**Work request:** For the entries below, state how many lines include the string "Señor", and write nothing besides that number.

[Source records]
######
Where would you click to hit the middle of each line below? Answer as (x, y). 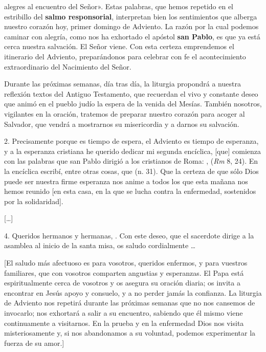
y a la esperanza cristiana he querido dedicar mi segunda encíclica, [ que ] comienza (133, 151)
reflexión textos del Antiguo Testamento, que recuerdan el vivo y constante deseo (131, 93)
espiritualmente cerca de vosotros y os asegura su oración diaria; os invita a (122, 283)
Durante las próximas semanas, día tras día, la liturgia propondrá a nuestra (123, 84)
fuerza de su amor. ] (34, 343)
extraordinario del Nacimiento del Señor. (68, 66)
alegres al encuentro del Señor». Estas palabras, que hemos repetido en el (119, 6)
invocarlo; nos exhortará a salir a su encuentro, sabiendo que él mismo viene (124, 313)
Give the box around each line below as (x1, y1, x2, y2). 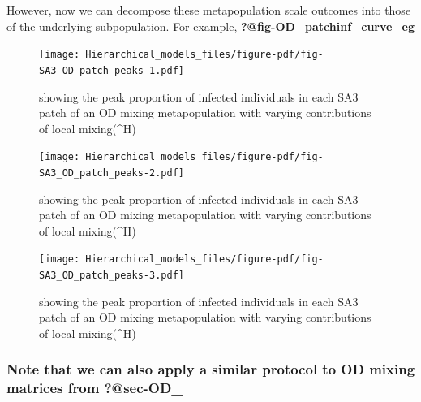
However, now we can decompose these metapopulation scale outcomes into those (6, 2, 411, 18)
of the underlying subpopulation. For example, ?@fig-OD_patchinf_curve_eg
######
**Exercise result:** 2